From the listing below, copy each line that holds "Restaurant".

▶

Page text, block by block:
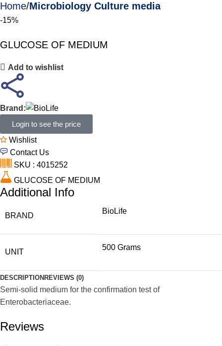
Home Microbiology Culture media
-15%
GLUCOSE OF MEDIUM
Add to wishlist
Brand:
Login to see the price
Wishlist
Contact Us
SKU : 4015252
GLUCOSE OF MEDIUM
Additional Info
BRAND
BioLife
UNIT
500 Grams
DESCRIPTION REVIEWS (0)
Semi-solid medium for the confirmation test of
Enterobacteriaceae.
Reviews
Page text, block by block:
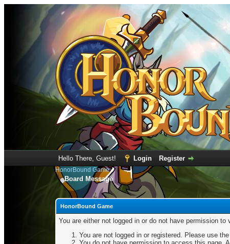
Hello There, Guest! Login Register
HonorBound Game
Board Message
HonorBound Game
You are either not logged in or do not have permission
You are not logged in or registered. Please use
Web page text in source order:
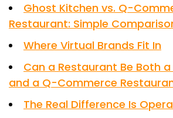
Ghost Kitchen vs. Q-
Restaurant: Simple
Where Virtual Brands Fit In
Can a Restaurant Be Both
and a Q-Commerce
The Real Difference Is

◀

■ **ANSWER TO THE PROBLEM**
Restaurant: Simple
Can a Restaurant Be Both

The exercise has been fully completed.